## EXERCISE INPUTS
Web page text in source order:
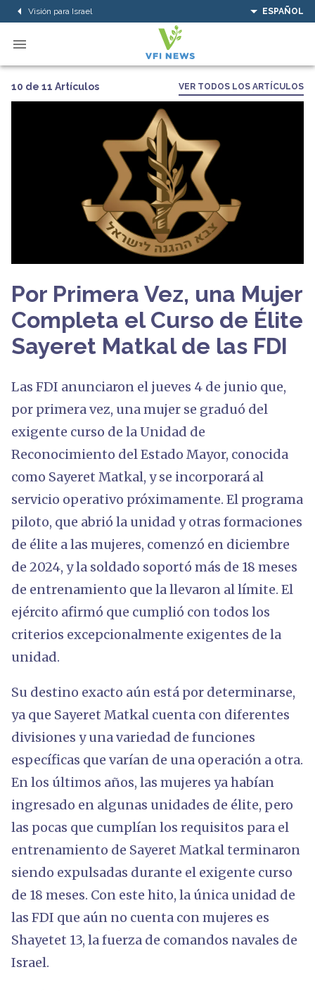
Visión para Israel ESPAÑOL
10 de 11 Artículos VER TODOS LOS ARTÍCULOS
Por Primera Vez, una Mujer
Completa el Curso de Élite
Sayeret Matkal de las FDI
Las FDI anunciaron el jueves 4 de junio que,
por primera vez, una mujer se graduó del
exigente curso de la Unidad de
Reconocimiento del Estado Mayor, conocida
como Sayeret Matkal, y se incorporará al
servicio operativo próximamente. El programa
piloto, que abrió la unidad y otras formaciones
de élite a las mujeres, comenzó en diciembre
de 2024, y la soldado soportó más de 18 meses
de entrenamiento que la llevaron al límite. El
ejército afirmó que cumplió con todos los
criterios excepcionalmente exigentes de la
unidad.
Su destino exacto aún está por determinarse,
ya que Sayeret Matkal cuenta con diferentes
divisiones y una variedad de funciones
específicas que varían de una operación a otra.
En los últimos años, las mujeres ya habían
ingresado en algunas unidades de élite, pero
las pocas que cumplían los requisitos para el
entrenamiento de Sayeret Matkal terminaron
siendo expulsadas durante el exigente curso
de 18 meses. Con este hito, la única unidad de
las FDI que aún no cuenta con mujeres es
Shayetet 13, la fuerza de comandos navales de
Israel.
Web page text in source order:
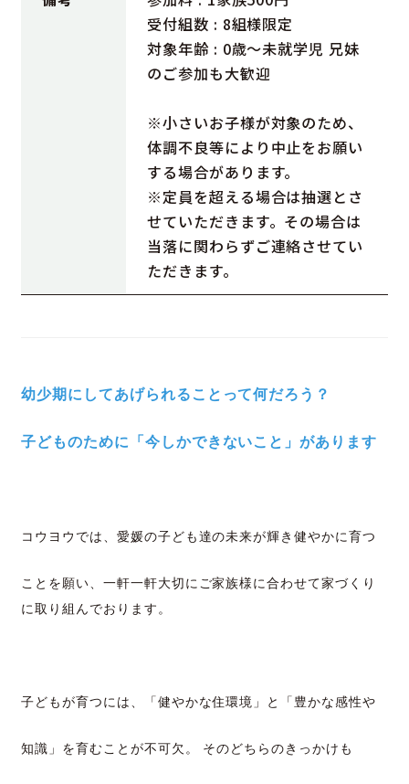
受付組数 : 8組様限定
対象年齢 : 0歳～未就学児 兄妹
のご参加も大歓迎
※小さいお子様が対象のため、
体調不良等により中止をお願い
する場合があります。
※定員を超える場合は抽選とさ
せていただきます。その場合は
当落に関わらずご連絡させてい
ただきます。
幼少期にしてあげられることって何だろう？
子どものために「今しかできないこと」があります
コウヨウでは、愛媛の子ども達の未来が輝き健やかに育つ
ことを願い、一軒一軒大切にご家族様に合わせて家づくり
に取り組んでおります。
子どもが育つには、 「健やかな住環境」と「豊かな感性や
知識」を育むことが不可欠。 そのどちらのきっかけも
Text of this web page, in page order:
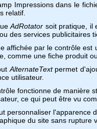
Impressions dans le
relatif.
AdRotator soit pratique, il
des services publicitaires
affichée par le contrôle
comme une fiche produit
AlternateTextpermet
utilisateur.
fonctionne de manière
ce qui peut être vu
personnaliser l'apparence
du site sans rupture
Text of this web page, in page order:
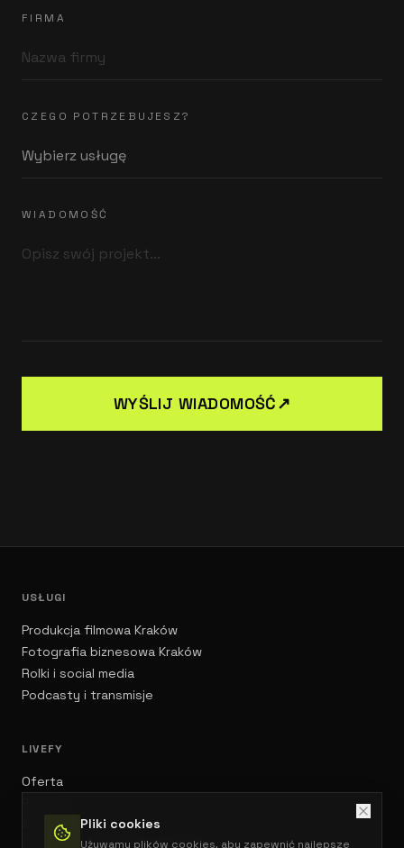
Pliki cookies
Używamy plików cookies, aby zapewnić najlepsze
FIRMA
CZEGO POTRZEBUJESZ?
WIADOMOŚĆ
WYŚLIJ WIADOMOŚĆ↗
USŁUGI
Produkcja filmowa Kraków
Fotografia biznesowa Kraków
Rolki i social media
Podcasty i transmisje
LIVEFY
Oferta
Artykuły

## WHAT THE EXERCISE ASKS
Lines that contain "meses" should be pulled from the entries above and reported.

## ANSWER SECTION
de 2024, y la soldado soportó más de 18 meses
de 18 meses. Con este hito, la única unidad de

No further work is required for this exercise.